There are no rules, of course, but personally I have an AUX-send set to post-fade operation which feeds the parallel Inflator-bus with the individual signal(s) at 0 dB (i.e. unity gain) or a bit less. The parallel bus is mixed with the actual mix bus in a final "internal sum" channel with a brick-wall limiter, just to keep things under control. Usually, the parallel bus is kept 6 to 10 dB lower in volume than the mix bus, but that depends completely on the context.

My "secret" Inflator settings are input at +6 dB, multi-band operation on, clip @ 0 dB off, effect 66%, curve 33%, output -6 dB.

8-)

HTH,


----------



## re-peat (Nov 28, 2019)

I’ve never used Inflator as a send. Always as an insert. Not suggesting that one way is better than the other, just saying that I always insert it. Which also allows me to automate the settings (‘Effect’ & ‘Curve’), carefully increasing the energy a bit at moments which need it, and decrease it again when those moments have passed. Works great.

- - -

Not a bad word about *Trash2* — a phenomenally powerful plug-in — but, surely, altogether a completely different tool than Inflator? I would never turn to Trash to do the things I use Inflator for. (And yes, I would also never consider Inflator to do the gazillion of things that Trash excels at.)

_


----------



## Dietz (Nov 28, 2019)

re-peat said:


> I’ve never used Inflator as a send. Always as an insert.


Nothing wrong with that - that's the conventional, straight-forward way to use this plug-in.

The way I use it evolved from years of using parallel busses for mixdowns. At a certain point the idea arose to make the parallel bus even more efficient by using the Inflator there - _only_ there, I might add. I'm not suggesting that this is the way everybody does it - which in fact is the only reason why I shared this approach. No need to give it a try if you don't like the idea (which has helped to mix a handful of gold- and platinum-awarded albums  ...).


----------



## re-peat (Nov 28, 2019)

Definitely going to try it out one of these days, Dietz. Thanks!

_


----------



## Paul Cardon (Nov 28, 2019)

re-peat said:


> I’ve never used Inflator as a send. Always as an insert. Not suggesting that one way is better than the other, just saying that I always insert it. Which also allows me to automate the settings (‘Effect’ & ‘Curve’), carefully increasing the energy a bit at moments which need it, and decrease it again when those moments have passed.
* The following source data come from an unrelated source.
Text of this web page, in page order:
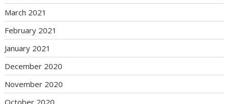
March 2021
February 2021
January 2021
December 2020
November 2020
October 2020

Works great.
> 
> - - -
> 
> ...


The outward impression of the tool is WILDLY different of course, and I'm positive the devs didn't imagine it being used for subtle waveshaping, but practically yes, it can do quite close to the same things Inflator does, if not entirely.
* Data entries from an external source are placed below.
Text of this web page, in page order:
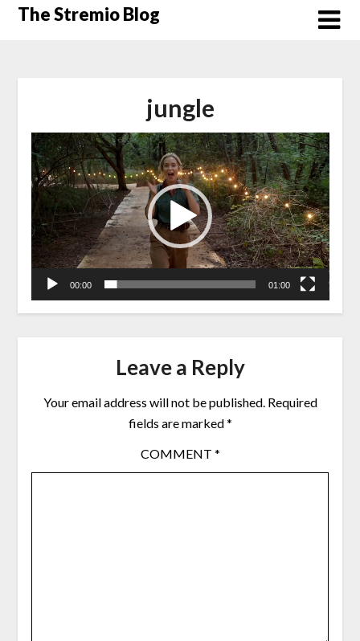
SkipThe Stremio Blog
jungle
Video
Player
00:00 01:00
Leave a Reply
Your email address will not be published. Required
fields are marked*
COMMENT *
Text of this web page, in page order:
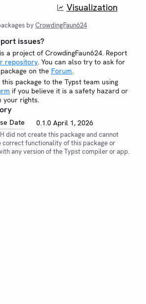
Visualization
byCrowdingFaun624
issues?
a project of CrowdingFaun624. Report
repository. You can also try to ask for
on the Forum.
package to the Typst team using
if you believe it is a safety hazard or
your rights.
Date 0.1.0 April 1, 2026
did not create this package and cannot
correct functionality of this package or
any version of the Typst compiler or app.
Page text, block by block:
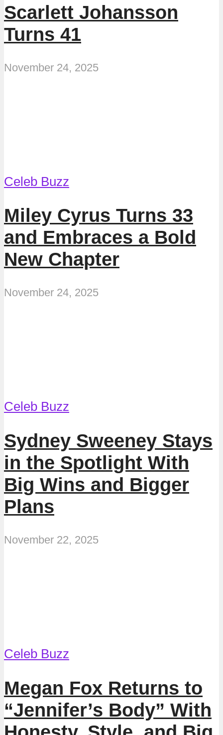
Scarlett Johansson
Turns 41
November 24, 2025
Celeb Buzz
Miley Cyrus Turns 33
and Embraces a Bold
New Chapter
November 24, 2025
Celeb Buzz
Sydney Sweeney Stays
in the Spotlight With
Big Wins and Bigger
Plans
November 22, 2025
Celeb Buzz
Megan Fox Returns to
“Jennifer’s Body” With
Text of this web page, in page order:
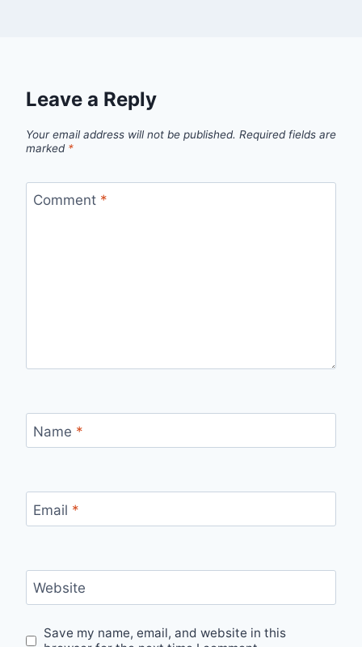
Leave a Reply
Your email address will not be published. Required fields are
marked *
Comment *
Name *
Email *
Website
Save my name, email, and website in this

I'm not saying Inflator is useless (it's certainly going to be more efficient than loading up an entire instance of Trash 2, for example), I'm just saying the cost-to-function ratio is wildly off nowadays and the devs ride on its reputation and obfuscating its functionality with fun ad copy like you shared above to keep it relevant. There's no secret sauce to what it does.


----------



## Vsevolod (Nov 28, 2019)

Dietz said:


> There are no rules, of course, but personally I have an AUX-send set to post-fade operation which feeds the parallel Inflator-bus with the individual signal(s) at 0 dB (i.e. unity gain) or a bit less. The parallel bus is mixed with the actual mix bus in a final "internal sum" channel with a brick-wall limiter, just to keep things under control. Usually, the parallel bus is kept 6 to 10 dB lower in volume than the mix bus, but that depends completely on the context.
> 
> My "secret" Inflator settings are input at +6 dB, multi-band operation on, clip @ 0 dB off, effect 66%, curve 33%, output -6 dB.
> 
> ...



Thank you for the helpful advice, Dietz! I work at Reaper. There are no such concepts as AUX in this DAW. There you can make AUX from any track. But I will definitely try your method! 

Yesterday, before your post, I tried using inflator via send and I found that in Pre Fader mode I only hear the effect of inflator, and in Post, the source signal is doubled. I used send on every group of instruments in the orchestra. And yes, for me, the parallel bus volume also worked about 4-10db lower.



> I’ve never used Inflator as a send. Always as an insert.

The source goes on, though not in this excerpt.